The task:
Find the string "wine" in the data, and copy out each line that has it.
────────────────────────────────────────
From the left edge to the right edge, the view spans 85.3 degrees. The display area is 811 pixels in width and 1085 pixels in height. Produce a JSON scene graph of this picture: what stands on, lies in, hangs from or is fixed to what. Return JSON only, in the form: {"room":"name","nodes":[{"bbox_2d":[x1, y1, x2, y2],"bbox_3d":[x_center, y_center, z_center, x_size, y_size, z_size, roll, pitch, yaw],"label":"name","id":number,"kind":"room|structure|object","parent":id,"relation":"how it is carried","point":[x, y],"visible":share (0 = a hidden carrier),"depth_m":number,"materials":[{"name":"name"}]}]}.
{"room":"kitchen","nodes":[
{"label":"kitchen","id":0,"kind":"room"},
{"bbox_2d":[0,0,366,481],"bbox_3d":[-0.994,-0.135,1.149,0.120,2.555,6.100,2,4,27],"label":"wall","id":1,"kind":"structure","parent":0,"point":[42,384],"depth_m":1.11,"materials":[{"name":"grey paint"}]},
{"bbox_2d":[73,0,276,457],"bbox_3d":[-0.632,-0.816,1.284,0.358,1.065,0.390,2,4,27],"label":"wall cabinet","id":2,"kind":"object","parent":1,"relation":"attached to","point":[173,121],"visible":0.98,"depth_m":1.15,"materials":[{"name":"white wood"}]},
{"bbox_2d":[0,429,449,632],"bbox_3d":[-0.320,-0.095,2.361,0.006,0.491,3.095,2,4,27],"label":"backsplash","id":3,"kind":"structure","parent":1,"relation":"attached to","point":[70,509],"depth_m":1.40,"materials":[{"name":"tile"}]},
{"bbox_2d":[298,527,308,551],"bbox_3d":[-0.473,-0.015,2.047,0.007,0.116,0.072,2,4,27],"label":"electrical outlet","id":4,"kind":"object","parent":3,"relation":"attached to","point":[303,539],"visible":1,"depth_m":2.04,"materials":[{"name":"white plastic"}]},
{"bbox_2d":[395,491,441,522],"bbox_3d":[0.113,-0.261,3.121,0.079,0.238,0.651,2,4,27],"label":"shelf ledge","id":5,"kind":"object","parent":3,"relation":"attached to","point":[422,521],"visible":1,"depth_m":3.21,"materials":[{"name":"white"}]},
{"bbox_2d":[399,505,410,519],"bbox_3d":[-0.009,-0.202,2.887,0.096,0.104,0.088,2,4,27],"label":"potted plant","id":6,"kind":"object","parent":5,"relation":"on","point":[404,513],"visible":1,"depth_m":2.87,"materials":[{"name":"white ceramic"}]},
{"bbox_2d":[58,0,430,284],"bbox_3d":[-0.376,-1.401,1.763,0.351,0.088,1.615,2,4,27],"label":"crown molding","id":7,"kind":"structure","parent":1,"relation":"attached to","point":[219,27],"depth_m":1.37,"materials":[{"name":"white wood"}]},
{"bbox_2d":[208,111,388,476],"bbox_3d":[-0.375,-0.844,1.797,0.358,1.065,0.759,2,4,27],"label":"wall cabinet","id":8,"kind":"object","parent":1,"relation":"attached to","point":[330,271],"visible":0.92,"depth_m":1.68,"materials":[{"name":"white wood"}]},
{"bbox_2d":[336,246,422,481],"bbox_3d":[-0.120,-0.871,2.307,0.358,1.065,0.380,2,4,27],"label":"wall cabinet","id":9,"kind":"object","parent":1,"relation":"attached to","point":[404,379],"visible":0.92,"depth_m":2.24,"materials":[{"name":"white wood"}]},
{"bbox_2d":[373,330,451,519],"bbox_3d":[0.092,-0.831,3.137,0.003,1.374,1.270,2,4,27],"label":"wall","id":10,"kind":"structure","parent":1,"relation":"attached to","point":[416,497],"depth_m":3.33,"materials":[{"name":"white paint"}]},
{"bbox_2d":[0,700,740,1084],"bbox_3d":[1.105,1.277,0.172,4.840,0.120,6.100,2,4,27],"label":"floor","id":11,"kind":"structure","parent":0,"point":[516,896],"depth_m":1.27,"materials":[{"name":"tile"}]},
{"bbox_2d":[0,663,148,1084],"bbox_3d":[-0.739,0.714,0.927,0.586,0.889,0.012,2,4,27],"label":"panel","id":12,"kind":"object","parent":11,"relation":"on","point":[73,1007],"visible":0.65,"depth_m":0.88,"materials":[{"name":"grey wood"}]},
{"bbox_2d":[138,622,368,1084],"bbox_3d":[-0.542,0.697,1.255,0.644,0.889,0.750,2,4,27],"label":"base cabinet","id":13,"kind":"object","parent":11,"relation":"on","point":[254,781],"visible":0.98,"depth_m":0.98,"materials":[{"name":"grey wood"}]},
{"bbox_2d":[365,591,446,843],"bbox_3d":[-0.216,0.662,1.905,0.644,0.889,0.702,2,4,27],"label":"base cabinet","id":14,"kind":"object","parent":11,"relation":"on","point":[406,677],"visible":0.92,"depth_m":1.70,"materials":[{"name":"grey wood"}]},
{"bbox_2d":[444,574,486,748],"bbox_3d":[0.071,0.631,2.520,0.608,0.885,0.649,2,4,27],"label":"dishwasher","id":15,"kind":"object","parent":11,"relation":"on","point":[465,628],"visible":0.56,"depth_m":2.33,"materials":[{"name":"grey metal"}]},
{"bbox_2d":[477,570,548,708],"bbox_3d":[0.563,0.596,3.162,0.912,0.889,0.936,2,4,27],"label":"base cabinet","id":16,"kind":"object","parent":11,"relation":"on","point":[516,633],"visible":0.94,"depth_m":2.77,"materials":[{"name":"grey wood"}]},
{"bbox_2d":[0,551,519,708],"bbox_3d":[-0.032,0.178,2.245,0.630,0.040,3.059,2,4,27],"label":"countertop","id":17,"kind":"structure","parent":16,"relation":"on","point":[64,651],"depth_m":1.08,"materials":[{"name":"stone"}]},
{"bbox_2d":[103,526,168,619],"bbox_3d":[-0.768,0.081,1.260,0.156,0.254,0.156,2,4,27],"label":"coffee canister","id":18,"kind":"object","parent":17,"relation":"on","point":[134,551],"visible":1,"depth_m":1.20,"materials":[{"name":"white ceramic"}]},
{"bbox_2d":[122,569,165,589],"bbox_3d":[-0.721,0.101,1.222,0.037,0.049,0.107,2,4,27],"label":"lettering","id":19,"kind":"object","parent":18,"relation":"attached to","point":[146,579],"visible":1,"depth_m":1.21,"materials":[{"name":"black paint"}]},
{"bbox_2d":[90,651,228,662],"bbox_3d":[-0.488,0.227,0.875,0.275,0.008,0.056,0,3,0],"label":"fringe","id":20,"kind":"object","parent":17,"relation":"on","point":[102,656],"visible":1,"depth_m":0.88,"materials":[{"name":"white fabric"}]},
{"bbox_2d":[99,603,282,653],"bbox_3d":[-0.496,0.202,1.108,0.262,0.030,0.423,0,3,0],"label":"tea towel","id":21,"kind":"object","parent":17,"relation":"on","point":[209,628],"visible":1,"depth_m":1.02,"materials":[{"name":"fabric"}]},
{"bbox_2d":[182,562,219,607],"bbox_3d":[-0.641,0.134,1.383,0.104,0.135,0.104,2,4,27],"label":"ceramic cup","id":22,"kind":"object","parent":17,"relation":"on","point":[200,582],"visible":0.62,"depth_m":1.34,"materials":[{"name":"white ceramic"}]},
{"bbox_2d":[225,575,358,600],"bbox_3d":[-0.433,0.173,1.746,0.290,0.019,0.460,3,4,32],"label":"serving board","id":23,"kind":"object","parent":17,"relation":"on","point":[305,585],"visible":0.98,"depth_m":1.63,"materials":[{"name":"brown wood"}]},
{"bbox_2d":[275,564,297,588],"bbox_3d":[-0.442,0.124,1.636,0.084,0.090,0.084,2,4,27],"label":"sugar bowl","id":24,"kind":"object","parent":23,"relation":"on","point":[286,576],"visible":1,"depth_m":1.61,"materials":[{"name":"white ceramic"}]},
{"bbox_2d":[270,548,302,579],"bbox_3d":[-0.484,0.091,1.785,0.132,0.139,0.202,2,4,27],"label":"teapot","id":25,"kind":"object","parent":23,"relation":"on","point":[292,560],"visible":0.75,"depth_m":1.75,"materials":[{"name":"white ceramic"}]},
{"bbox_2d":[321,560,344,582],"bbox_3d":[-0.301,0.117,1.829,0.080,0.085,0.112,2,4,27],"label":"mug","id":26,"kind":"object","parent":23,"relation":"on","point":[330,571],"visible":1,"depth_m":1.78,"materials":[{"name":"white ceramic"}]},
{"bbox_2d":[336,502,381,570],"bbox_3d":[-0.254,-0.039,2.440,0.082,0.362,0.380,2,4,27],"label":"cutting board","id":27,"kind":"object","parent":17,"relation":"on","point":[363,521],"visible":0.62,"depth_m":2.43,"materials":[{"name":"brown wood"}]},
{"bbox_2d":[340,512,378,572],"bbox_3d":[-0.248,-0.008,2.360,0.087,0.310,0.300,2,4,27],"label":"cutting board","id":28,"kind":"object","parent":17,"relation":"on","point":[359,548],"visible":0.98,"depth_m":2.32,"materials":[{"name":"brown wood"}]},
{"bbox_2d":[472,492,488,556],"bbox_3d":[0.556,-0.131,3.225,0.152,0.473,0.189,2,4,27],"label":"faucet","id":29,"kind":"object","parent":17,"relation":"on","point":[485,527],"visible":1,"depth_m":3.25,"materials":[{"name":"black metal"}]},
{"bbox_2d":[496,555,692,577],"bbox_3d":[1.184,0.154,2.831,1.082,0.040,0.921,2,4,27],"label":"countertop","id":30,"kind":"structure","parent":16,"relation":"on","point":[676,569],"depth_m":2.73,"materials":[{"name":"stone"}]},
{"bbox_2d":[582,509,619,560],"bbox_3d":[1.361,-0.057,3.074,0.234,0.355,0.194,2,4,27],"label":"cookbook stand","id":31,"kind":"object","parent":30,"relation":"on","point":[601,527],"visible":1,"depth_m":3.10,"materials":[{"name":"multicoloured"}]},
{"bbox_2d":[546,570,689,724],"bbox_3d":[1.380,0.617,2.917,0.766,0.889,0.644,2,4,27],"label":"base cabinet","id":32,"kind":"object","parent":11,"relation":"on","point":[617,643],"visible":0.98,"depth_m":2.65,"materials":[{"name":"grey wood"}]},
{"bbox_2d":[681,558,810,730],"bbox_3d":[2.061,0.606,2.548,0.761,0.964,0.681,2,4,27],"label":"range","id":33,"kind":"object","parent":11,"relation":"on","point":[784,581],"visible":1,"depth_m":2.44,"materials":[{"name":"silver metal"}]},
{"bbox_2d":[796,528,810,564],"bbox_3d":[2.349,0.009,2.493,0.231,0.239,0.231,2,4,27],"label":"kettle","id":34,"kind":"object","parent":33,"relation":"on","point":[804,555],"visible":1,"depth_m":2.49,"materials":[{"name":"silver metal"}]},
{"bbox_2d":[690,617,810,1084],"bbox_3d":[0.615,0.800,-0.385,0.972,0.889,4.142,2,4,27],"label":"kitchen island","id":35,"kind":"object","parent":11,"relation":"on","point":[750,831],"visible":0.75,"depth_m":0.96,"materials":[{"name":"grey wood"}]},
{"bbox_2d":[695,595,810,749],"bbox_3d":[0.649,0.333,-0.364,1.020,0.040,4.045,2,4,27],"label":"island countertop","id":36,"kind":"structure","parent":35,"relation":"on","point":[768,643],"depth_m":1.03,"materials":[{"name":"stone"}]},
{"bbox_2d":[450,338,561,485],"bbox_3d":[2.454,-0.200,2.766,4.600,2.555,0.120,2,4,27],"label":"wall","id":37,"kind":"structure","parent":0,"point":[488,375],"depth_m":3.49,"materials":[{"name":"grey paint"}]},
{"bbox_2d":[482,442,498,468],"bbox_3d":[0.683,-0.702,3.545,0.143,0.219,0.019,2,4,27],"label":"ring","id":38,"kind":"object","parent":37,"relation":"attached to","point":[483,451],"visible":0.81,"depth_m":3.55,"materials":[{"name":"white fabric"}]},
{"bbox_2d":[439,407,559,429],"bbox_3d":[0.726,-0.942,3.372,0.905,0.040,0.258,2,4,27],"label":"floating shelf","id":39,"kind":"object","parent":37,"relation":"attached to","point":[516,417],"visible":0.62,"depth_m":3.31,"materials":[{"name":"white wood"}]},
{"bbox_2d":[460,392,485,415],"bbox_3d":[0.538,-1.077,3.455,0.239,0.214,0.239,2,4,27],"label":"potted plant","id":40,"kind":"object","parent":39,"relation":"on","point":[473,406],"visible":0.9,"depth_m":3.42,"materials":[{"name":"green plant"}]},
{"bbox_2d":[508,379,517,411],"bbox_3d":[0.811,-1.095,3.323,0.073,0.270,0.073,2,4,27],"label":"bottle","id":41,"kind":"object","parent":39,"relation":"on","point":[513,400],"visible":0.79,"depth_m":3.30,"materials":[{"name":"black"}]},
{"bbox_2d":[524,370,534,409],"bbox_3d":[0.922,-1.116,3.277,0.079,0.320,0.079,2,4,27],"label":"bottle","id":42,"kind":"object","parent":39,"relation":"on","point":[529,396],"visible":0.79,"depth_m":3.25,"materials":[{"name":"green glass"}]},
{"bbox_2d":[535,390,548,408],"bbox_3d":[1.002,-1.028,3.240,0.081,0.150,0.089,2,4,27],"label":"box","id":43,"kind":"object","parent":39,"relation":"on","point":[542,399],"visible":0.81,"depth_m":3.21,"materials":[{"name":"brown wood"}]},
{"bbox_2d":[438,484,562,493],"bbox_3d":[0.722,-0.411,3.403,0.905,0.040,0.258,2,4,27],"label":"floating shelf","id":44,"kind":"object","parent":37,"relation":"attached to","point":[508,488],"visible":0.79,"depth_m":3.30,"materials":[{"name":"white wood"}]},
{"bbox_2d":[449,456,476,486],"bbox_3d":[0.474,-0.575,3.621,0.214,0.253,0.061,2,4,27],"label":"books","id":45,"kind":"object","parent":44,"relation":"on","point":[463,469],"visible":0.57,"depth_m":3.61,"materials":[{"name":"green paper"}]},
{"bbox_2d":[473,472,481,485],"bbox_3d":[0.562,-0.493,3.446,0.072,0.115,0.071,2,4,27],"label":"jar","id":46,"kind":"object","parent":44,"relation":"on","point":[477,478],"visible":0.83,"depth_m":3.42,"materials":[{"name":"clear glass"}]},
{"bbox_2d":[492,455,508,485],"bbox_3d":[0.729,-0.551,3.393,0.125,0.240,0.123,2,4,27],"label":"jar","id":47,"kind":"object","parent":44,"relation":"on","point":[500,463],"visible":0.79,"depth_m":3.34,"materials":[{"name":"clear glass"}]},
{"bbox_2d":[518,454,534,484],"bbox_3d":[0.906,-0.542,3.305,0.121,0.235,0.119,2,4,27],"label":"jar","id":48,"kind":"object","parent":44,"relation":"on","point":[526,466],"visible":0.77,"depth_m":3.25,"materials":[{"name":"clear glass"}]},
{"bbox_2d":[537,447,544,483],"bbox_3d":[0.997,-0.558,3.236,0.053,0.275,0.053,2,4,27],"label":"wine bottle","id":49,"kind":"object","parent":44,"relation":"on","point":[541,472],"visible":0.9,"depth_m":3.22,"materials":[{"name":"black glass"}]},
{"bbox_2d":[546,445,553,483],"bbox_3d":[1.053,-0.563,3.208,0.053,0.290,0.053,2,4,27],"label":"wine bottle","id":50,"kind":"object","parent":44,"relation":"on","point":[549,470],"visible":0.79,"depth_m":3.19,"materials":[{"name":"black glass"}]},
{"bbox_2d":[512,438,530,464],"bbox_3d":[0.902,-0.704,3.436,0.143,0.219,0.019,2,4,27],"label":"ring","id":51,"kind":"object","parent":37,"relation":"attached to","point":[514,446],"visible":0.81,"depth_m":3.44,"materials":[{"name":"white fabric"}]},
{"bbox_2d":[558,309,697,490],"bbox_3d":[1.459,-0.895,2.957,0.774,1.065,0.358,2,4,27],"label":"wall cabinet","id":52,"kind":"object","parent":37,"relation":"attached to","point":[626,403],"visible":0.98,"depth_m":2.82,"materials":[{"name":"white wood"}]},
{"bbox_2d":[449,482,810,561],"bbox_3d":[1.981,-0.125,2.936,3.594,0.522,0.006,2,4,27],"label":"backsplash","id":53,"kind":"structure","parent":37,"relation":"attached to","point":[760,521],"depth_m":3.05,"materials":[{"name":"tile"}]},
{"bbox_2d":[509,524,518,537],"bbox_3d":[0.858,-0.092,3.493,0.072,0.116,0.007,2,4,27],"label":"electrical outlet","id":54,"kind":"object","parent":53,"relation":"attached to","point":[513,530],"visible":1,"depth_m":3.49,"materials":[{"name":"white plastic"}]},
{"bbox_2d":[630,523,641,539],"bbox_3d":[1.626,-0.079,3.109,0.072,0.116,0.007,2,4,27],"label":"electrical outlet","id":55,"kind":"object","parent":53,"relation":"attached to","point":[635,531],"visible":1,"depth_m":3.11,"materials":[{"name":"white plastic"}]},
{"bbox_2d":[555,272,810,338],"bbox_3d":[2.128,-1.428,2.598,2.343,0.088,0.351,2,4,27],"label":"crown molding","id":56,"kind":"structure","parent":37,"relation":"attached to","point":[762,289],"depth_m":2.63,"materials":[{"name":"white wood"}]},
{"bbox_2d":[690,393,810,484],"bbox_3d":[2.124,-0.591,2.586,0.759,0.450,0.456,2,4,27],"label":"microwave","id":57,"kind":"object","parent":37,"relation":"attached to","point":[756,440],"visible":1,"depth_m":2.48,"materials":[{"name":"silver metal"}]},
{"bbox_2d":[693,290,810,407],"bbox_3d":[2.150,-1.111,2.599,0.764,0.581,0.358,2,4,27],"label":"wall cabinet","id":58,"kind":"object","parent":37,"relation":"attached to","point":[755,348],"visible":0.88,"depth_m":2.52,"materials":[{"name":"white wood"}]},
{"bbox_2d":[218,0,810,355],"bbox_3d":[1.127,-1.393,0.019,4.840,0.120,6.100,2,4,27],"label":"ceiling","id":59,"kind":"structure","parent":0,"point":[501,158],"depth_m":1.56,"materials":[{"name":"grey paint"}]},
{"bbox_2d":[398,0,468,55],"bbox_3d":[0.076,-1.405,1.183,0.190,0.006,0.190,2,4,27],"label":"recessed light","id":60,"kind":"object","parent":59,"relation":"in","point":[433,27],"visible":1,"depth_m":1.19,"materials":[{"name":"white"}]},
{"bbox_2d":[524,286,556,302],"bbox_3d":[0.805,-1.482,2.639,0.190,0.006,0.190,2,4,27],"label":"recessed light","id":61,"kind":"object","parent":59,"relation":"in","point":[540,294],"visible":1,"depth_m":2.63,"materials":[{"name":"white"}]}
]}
────────────────────────────────────────
Completed exercise:
{"bbox_2d":[537,447,544,483],"bbox_3d":[0.997,-0.558,3.236,0.053,0.275,0.053,2,4,27],"label":"wine bottle","id":49,"kind":"object","parent":44,"relation":"on","point":[541,472],"visible":0.9,"depth_m":3.22,"materials":[{"name":"black glass"}]},
{"bbox_2d":[546,445,553,483],"bbox_3d":[1.053,-0.563,3.208,0.053,0.290,0.053,2,4,27],"label":"wine bottle","id":50,"kind":"object","parent":44,"relation":"on","point":[549,470],"visible":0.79,"depth_m":3.19,"materials":[{"name":"black glass"}]},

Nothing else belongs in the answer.